Re: How and Why We Are Stupid, Part 4 From: Dr. Tom

on the beat

Why?

Collectively and individually, we've been given these challenges in life:

· To develop and express ourselves.

· To refrain from hurting others.

· To help others develop and express themselves.

· To be that which reflects our true best nature.

At once, we have to be good learners and teachers, but we have to do both while sooner or later overcoming selfishness. We not only have to do unto others what we would have done to ourselves, but we must continually strive to understand greater wholes so that we don't make the golden rule aberrant.
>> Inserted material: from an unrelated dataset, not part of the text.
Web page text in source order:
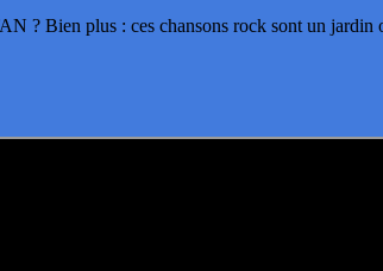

Unfortunately, we still are all too often, collectively and individually, reinforcing aberrance through the bestial rule: It's every man and woman for himself and herself.

This rule allows us to promote a statistical view of people. So, many must be materially impoverished to allow others to have millions or billions.

So, many deaths from manmade poisons are reasonable, if the numbers are within limits, to promote the advancement of insect-free farming or corporate profit.

Consider some recent news. The Environmental Protection Agency, for the first time in its history, has outlawed three pesticides because of the harm they might do to children. At the same time, our "protection" agency approved the use of 47 new chemicals that "might do less harm."

This statistical view of people first allows us to isolate our being, individually and collectively, from our best possible nature.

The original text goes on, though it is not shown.